How to write a value proposition
1. Try this template
As a first step, you’ll need to do a fair bit of brainstorming to get to the heart of both your business’s offering and your customers’ needs. There are lots of different models out there you can draw on to help prompt you. My favorite one, and the one I use with my clients, is based on a framework proposed by Geoffrey Moore in his book Crossing The Chasm. It goes like this:
For [target market] who want to [key customer need], [brand] is a [category descriptor] that [key benefit].
Applying this framework to a real example, let's look at how Asana, a workplace management solution, has marketed its services:
Are silos making teamwork more painful? Asana helps you manage projects, focus on what’s important, and organize work in one place for seamless collaboration.
The first sentence addresses the customers’ problem: teams today aren’t sitting side by side in the same office. This means that without the right software (the company's software), it’s difficult to collaborate; details about Asana's tools are not needed as we can quickly deduce their tech helps busy teams work together easily on projects. Asana's value proposition, therefore, might read:
For businesses with remote employees and that want to make teamwork less painful, Asana is a workplace management platform that helps you collaborate seamlessly so you can focus on what’s really important.
2. Talk to your customers
The key to an effective value proposition is having a thorough understanding of your customers. How best to figure out their main challenges and issues? Ask them. Find out why they chose your business over your competitors. What is the issue you have helped them with the most?
3. Don’t overdo it
It takes restraint to resist listing all the numerous benefits your business can provide. You may feel you are doing yourself a disservice by cutting your list short, but believe me, it pays to limit how much is on your list. Rather than reel off all the many ways you can help, think carefully about the ways in which you truly provide the most value—the reason customers spend their budgets with you. It will give you a more interesting space to play in.

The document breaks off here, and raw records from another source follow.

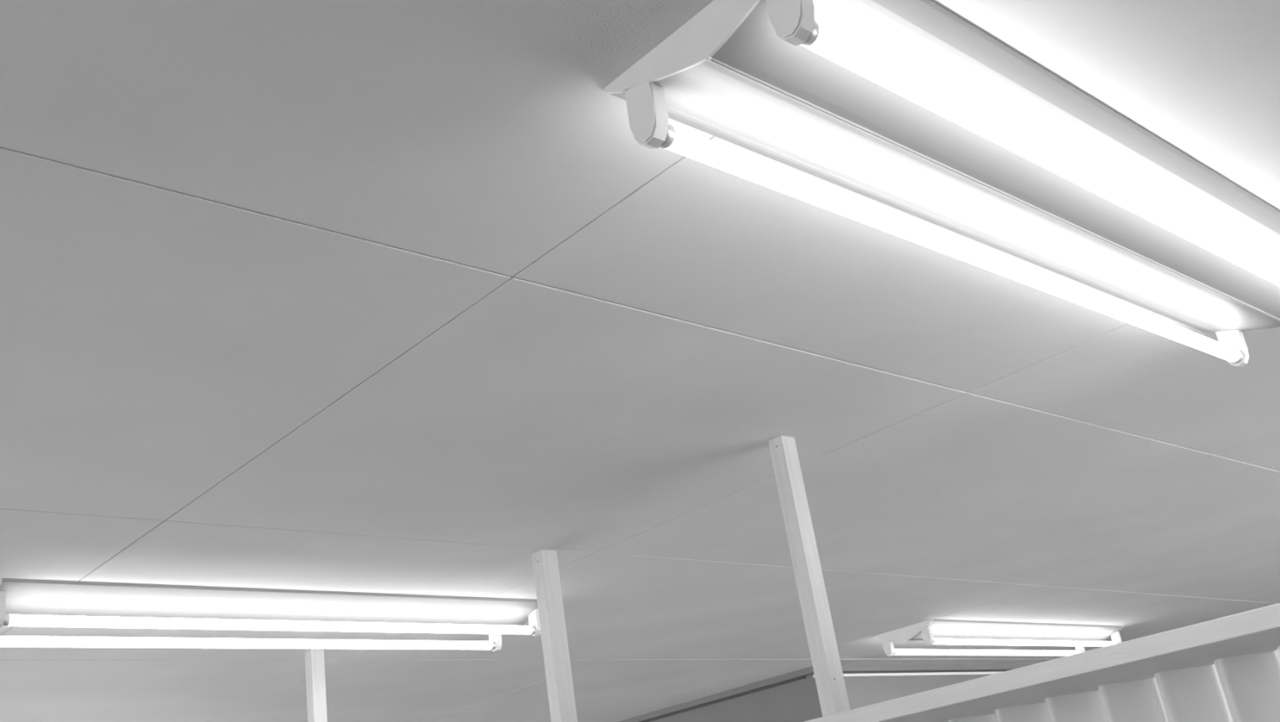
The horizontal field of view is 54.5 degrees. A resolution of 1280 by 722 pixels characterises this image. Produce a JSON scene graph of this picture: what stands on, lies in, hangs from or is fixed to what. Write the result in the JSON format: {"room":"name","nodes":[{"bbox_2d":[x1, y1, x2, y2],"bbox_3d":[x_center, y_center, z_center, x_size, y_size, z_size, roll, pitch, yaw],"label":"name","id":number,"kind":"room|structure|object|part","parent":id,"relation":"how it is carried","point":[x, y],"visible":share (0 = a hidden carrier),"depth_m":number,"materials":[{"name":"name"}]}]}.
{"room":"office","nodes":[
{"label":"office","id":0,"kind":"room"},
{"bbox_2d":[0,0,1279,721],"bbox_3d":[-0.004,1.238,5.152,17.197,0.013,12.797,12,-30,-41],"label":"ceiling","id":1,"kind":"structure","parent":0,"point":[382,296],"depth_m":2.16,"materials":[{"name":"white paint"}]},
{"bbox_2d":[0,577,541,651],"bbox_3d":[-0.954,0.712,3.374,1.558,0.100,0.307,12,-30,-41],"label":"ceiling light","id":2,"kind":"object","parent":1,"relation":"attached to","point":[23,602],"visible":0.98,"depth_m":3.23,"materials":[{"name":"white plastic"}]},
{"bbox_2d":[737,658,1053,660],"bbox_3d":[1.765,1.612,6.709,3.608,0.002,0.018,12,-30,-41],"label":"trim","id":3,"kind":"structure","parent":1,"relation":"attached to","point":[740,659],"depth_m":6.22,"materials":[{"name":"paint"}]},
{"bbox_2d":[604,0,1279,367],"bbox_3d":[0.639,-0.196,1.799,1.558,0.100,0.307,12,-30,-41],"label":"ceiling light","id":4,"kind":"object","parent":1,"relation":"attached to","point":[911,107],"visible":1,"depth_m":1.55,"materials":[{"name":"white plastic"}]},
{"bbox_3d":[0.067,-0.338,1.293,0.004,0.060,0.307,12,-30,-41],"label":"plate","id":5,"kind":"part","parent":4,"relation":"part of","materials":[{"name":"white plastic"}]},
{"bbox_3d":[1.206,-0.092,2.321,0.004,0.060,0.307,12,-30,-41],"label":"plate","id":6,"kind":"part","parent":4,"relation":"part of","materials":[{"name":"white plastic"}]},
{"bbox_2d":[875,618,1123,656],"bbox_3d":[1.765,1.331,5.903,1.698,0.100,0.307,12,-30,-41],"label":"ceiling light","id":7,"kind":"object","parent":1,"relation":"attached to","point":[933,631],"visible":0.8,"depth_m":5.74,"materials":[{"name":"white plastic"}]},
{"bbox_3d":[1.141,1.178,5.350,0.004,0.060,0.307,12,-30,-41],"label":"plate","id":8,"kind":"part","parent":7,"relation":"part of","materials":[{"name":"white plastic"}]},
{"bbox_2d":[650,673,987,721],"bbox_3d":[1.628,4.346,10.079,7.307,2.399,6.267,12,-30,-41],"label":"wall","id":9,"kind":"structure","parent":0,"point":[797,700],"depth_m":6.33,"materials":[{"name":"paint"}]},
{"bbox_2d":[618,663,1033,721],"bbox_3d":[1.455,3.256,10.509,7.337,0.030,6.297,12,-30,-41],"label":"trim","id":10,"kind":"structure","parent":9,"relation":"attached to","point":[846,668],"depth_m":6.55,"materials":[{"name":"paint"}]},
{"bbox_2d":[813,671,1004,677],"bbox_3d":[3.542,2.113,8.470,7.335,0.014,0.030,12,-30,-41],"label":"trim","id":11,"kind":"structure","parent":9,"relation":"attached to","point":[938,673],"depth_m":6.58,"materials":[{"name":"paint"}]},
{"bbox_3d":[0.353,3.482,4.220,17.200,0.100,12.800,12,-30,-41],"label":"floor","id":12,"kind":"structure","parent":0,"visible":0},
{"bbox_2d":[947,645,1279,721],"bbox_3d":[0.399,1.787,2.639,0.090,1.783,3.731,12,-30,-41],"label":"sheet","id":13,"kind":"object","parent":12,"relation":"on","point":[1242,687],"visible":1,"depth_m":2.25,"materials":[{"name":"white metal"}]},
{"bbox_2d":[804,602,1279,721],"bbox_3d":[0.206,0.944,2.929,0.479,0.034,3.813,12,-30,-41],"label":"beam","id":14,"kind":"structure","parent":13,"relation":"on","point":[1257,630],"depth_m":2.14,"materials":[{"name":"white wood"}]},
{"bbox_2d":[304,648,327,721],"bbox_3d":[-1.005,1.196,3.884,0.046,0.582,0.041,12,-30,-41],"label":"timber post","id":15,"kind":"object","parent":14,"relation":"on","point":[314,658],"visible":1,"depth_m":3.94,"materials":[{"name":"white wood"}]},
{"bbox_2d":[531,549,577,721],"bbox_3d":[-0.210,0.769,3.160,0.053,0.582,0.041,12,-30,-41],"label":"timber post","id":16,"kind":"object","parent":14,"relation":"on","point":[558,674],"visible":1,"depth_m":3.17,"materials":[{"name":"wood"}]},
{"bbox_2d":[768,435,850,716],"bbox_3d":[0.348,0.435,2.570,0.046,0.582,0.038,12,-30,-41],"label":"timber post","id":17,"kind":"object","parent":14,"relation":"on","point":[821,638],"visible":0.86,"depth_m":2.55,"materials":[{"name":"wood"}]}
]}

Think, too, about the emotional impact of your offering: will it make things easier, smoother, safer, more aesthetically pleasing? Business buyers are not rational robots.
4. Test multiple options
Don’t go with the very first value proposition you land on; take the time to consider different options. Debate them with different members of your team and ask for feedback. You can even test them out with your target audience to see how well they are received.

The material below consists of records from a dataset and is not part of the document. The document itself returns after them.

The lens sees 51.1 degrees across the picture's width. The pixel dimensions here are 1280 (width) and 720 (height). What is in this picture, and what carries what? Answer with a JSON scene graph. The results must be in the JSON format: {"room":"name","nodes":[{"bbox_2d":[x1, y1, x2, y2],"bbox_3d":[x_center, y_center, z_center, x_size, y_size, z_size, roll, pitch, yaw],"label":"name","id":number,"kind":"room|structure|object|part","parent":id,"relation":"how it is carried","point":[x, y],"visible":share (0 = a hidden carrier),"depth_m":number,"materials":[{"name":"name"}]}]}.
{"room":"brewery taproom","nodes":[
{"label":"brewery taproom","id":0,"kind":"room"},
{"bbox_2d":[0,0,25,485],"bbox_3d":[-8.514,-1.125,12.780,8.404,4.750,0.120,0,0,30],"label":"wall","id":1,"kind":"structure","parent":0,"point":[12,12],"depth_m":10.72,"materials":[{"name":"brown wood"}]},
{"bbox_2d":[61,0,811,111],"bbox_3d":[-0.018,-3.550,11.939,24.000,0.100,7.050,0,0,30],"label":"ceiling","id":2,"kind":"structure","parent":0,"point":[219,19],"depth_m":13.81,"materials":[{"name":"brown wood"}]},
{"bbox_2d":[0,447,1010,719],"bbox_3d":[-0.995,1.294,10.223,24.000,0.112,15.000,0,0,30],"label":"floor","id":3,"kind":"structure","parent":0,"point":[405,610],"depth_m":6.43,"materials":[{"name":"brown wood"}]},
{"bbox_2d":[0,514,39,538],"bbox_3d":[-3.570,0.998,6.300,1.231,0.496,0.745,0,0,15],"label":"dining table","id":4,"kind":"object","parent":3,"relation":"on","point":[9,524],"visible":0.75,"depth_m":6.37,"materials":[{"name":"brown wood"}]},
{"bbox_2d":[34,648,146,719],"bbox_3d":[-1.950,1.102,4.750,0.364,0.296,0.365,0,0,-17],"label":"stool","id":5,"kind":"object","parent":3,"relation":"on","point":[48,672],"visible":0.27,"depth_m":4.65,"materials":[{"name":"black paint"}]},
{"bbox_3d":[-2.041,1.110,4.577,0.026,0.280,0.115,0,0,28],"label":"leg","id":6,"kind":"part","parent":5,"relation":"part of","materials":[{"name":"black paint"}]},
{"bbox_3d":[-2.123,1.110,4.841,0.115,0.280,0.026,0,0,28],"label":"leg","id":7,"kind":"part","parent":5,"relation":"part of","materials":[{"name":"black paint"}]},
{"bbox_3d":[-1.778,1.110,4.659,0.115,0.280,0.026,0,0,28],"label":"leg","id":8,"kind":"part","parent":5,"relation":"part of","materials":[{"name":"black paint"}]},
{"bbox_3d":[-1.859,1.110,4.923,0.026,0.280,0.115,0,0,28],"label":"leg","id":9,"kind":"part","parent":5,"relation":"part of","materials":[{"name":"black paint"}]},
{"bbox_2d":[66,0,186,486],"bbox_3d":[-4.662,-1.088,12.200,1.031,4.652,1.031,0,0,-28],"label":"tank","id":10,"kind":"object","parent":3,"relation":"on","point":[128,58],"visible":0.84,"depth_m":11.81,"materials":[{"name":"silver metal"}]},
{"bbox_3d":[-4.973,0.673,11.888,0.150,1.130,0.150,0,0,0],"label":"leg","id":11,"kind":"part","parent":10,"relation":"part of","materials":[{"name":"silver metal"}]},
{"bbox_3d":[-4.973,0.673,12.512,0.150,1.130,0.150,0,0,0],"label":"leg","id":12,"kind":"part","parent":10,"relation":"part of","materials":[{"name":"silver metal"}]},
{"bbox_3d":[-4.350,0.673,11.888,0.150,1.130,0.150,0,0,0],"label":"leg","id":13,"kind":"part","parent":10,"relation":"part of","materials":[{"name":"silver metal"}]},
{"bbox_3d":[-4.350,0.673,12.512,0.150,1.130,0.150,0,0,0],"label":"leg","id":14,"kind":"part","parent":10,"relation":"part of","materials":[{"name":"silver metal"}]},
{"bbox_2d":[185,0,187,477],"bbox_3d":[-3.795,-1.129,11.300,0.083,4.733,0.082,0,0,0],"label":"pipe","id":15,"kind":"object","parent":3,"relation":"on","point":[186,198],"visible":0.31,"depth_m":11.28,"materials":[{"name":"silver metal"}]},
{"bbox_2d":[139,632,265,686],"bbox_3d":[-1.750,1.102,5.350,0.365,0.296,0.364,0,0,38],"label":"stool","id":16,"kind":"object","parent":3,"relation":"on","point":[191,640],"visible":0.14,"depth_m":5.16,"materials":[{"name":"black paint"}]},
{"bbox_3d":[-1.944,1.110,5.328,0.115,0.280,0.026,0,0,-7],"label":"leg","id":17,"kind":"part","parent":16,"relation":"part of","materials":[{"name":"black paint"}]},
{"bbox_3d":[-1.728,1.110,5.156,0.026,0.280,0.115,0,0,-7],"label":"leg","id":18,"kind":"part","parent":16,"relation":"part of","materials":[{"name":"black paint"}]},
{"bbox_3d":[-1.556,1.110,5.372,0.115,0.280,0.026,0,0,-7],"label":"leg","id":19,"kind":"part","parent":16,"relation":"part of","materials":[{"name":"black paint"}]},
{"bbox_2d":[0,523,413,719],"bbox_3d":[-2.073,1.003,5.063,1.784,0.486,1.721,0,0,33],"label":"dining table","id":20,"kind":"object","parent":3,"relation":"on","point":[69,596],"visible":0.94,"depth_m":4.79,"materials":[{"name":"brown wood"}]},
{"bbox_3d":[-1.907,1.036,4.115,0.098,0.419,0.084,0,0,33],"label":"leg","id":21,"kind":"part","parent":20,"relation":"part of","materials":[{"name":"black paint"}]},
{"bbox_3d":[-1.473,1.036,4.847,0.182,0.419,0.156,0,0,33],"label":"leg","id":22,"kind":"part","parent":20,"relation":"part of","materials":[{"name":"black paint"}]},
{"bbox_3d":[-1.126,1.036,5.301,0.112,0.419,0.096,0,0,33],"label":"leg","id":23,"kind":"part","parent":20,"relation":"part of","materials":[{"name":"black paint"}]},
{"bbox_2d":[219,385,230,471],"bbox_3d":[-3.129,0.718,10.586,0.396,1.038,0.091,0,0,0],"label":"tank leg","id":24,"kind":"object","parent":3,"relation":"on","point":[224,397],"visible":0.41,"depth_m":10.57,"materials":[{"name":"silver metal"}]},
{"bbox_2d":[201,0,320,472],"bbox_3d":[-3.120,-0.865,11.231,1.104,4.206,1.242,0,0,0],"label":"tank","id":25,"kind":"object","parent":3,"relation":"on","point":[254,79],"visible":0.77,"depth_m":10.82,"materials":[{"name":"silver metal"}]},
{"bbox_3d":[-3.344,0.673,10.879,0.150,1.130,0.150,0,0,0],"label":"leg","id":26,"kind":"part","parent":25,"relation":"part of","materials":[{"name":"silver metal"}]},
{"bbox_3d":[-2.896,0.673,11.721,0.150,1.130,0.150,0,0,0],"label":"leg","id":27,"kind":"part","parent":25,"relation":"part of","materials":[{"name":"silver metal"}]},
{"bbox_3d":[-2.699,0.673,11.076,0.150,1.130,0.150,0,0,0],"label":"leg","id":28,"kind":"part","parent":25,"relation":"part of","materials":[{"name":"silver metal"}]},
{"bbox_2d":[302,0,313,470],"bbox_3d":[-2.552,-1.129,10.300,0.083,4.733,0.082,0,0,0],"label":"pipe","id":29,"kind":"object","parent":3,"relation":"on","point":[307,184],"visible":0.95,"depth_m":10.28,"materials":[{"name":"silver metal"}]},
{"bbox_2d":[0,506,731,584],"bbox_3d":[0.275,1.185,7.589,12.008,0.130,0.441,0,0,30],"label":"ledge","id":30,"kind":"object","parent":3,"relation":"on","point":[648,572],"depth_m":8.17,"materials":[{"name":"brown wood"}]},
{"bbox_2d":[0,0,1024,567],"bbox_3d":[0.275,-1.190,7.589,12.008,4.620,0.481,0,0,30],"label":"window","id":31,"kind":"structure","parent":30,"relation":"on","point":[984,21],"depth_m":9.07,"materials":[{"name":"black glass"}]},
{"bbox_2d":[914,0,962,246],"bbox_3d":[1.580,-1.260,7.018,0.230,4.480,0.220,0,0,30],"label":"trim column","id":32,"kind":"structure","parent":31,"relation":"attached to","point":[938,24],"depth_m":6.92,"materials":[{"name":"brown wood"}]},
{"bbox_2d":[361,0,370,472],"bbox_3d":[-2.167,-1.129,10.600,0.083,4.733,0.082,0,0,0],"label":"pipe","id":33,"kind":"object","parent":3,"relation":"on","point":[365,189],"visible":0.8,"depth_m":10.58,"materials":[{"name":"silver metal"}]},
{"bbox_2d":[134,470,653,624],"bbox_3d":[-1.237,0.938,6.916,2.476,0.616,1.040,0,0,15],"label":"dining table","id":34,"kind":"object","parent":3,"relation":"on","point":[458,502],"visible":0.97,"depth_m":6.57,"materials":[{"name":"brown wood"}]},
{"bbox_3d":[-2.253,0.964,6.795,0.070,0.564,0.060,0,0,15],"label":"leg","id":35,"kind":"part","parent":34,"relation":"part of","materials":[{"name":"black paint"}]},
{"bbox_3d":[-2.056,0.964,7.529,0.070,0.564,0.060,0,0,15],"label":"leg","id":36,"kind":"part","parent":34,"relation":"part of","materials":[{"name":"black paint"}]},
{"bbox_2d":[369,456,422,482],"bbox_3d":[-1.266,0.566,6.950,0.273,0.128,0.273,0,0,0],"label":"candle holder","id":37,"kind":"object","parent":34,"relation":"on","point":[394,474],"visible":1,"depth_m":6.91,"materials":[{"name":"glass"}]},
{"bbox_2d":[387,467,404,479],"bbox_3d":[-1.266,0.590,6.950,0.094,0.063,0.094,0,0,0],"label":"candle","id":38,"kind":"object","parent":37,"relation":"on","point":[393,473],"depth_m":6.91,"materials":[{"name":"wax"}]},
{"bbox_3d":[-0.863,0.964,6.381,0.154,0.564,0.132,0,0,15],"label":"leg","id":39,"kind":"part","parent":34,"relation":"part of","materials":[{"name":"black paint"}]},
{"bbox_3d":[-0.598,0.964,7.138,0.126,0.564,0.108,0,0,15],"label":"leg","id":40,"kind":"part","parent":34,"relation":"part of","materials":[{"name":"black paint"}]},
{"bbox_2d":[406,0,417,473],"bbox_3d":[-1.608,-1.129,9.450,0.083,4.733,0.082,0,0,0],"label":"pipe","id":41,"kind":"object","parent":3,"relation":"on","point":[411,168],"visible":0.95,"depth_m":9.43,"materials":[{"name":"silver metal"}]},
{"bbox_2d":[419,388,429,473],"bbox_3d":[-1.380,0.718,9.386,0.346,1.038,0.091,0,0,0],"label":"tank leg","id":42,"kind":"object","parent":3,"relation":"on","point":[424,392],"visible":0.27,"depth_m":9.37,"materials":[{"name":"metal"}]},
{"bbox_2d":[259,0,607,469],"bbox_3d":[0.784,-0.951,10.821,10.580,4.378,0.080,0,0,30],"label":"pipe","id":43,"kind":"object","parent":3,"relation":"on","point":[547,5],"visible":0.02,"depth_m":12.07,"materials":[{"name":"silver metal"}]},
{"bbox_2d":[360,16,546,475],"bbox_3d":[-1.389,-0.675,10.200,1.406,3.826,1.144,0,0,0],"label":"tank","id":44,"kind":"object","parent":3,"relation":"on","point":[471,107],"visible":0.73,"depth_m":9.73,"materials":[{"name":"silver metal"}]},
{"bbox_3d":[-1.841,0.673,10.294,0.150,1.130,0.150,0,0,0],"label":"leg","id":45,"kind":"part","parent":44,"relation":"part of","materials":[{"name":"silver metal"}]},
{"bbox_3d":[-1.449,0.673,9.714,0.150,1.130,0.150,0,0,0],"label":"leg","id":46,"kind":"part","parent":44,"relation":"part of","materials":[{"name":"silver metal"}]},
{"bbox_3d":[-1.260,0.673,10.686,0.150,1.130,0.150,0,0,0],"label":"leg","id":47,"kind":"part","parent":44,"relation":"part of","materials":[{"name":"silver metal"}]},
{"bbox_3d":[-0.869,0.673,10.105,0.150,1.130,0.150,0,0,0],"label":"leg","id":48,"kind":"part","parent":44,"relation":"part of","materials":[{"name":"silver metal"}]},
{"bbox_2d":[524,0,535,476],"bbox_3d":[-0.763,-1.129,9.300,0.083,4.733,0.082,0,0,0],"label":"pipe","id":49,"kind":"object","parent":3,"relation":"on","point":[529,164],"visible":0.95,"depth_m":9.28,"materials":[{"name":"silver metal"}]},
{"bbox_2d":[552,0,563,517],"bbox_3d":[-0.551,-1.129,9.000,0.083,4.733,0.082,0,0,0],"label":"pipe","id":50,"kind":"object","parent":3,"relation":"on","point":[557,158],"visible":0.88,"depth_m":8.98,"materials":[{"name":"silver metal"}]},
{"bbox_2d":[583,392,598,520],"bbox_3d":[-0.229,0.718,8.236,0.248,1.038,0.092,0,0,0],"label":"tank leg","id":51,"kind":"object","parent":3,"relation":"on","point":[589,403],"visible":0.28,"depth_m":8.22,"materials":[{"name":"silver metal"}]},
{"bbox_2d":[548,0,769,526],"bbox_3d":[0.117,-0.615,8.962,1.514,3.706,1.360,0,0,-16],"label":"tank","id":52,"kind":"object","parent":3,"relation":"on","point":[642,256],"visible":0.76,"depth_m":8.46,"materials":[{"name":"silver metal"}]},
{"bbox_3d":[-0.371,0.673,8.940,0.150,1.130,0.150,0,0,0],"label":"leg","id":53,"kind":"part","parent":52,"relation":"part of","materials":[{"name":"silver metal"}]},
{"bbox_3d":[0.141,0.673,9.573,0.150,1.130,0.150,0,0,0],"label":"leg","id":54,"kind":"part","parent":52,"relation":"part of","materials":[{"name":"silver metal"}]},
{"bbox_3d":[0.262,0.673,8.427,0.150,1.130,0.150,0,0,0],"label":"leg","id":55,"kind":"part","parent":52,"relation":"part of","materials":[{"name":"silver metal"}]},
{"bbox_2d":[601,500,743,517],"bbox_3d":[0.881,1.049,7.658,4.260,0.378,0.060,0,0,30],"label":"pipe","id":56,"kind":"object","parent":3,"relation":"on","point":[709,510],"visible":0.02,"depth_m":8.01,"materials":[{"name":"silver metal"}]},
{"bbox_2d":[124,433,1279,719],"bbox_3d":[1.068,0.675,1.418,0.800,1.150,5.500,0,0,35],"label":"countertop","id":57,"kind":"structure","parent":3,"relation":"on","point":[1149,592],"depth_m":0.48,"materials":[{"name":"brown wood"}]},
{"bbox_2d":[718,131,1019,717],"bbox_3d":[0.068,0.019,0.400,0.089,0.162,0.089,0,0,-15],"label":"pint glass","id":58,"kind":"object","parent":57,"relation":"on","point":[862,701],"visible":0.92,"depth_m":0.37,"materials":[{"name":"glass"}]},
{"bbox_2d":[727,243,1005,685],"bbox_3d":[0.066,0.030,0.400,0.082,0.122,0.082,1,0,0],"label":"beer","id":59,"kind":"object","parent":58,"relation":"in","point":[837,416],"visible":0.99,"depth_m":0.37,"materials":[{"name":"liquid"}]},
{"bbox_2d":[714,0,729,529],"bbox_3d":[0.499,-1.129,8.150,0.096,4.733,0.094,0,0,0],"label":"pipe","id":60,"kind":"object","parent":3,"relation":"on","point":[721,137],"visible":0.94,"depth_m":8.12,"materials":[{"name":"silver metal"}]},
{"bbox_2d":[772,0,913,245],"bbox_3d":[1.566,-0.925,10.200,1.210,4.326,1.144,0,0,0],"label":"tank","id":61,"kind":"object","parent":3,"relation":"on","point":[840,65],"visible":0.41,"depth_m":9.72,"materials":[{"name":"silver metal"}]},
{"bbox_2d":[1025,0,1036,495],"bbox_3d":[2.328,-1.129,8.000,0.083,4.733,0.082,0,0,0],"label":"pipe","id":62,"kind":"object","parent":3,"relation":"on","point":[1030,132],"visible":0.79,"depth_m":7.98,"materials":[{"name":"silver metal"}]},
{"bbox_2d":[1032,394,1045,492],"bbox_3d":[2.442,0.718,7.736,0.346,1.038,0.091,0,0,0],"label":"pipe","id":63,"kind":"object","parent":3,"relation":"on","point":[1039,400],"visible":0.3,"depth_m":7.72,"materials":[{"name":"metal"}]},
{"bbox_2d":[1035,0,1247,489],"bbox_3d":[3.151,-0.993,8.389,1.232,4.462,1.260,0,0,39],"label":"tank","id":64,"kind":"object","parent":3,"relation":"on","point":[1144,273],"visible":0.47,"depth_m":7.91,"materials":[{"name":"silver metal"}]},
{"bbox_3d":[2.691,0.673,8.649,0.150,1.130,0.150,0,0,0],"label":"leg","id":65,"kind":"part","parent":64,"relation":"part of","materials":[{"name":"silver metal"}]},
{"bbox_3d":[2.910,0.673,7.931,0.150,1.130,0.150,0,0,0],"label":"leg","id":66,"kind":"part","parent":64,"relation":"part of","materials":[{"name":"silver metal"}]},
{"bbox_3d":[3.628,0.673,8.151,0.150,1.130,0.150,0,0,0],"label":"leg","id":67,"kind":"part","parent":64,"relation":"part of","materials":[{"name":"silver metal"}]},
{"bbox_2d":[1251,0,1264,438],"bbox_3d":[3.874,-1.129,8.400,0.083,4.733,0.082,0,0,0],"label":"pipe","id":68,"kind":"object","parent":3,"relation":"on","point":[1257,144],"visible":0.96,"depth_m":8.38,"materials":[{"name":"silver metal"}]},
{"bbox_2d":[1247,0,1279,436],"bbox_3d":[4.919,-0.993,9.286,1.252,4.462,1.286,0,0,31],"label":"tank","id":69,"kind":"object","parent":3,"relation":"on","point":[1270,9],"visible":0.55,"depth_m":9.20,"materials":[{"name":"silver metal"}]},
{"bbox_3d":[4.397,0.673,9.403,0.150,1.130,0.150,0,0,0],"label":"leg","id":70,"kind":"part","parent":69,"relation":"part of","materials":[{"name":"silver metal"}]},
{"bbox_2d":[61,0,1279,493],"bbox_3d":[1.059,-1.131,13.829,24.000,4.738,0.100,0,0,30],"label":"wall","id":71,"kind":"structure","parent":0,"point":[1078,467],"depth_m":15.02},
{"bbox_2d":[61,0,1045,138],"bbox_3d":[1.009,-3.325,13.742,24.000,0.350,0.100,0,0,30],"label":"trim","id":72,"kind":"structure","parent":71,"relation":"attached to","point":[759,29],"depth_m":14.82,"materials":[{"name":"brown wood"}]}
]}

5. Consider your competitors
Using the framework suggested earlier in the article, try to identify the value propositions of your competitors and see how your message compares or contrasts with theirs. This can help you figure out exactly how you can differentiate your business from other companies and ensure it stands out from the crowd.
Ultimate goal of your value proposition
Ultimately, nailing down your value proposition will prove to your customers just how relevant you are when they are comparing brands. It will show that you are focused on what matters to buyers and will offer a compelling answer to the question: “What’s in it for me?”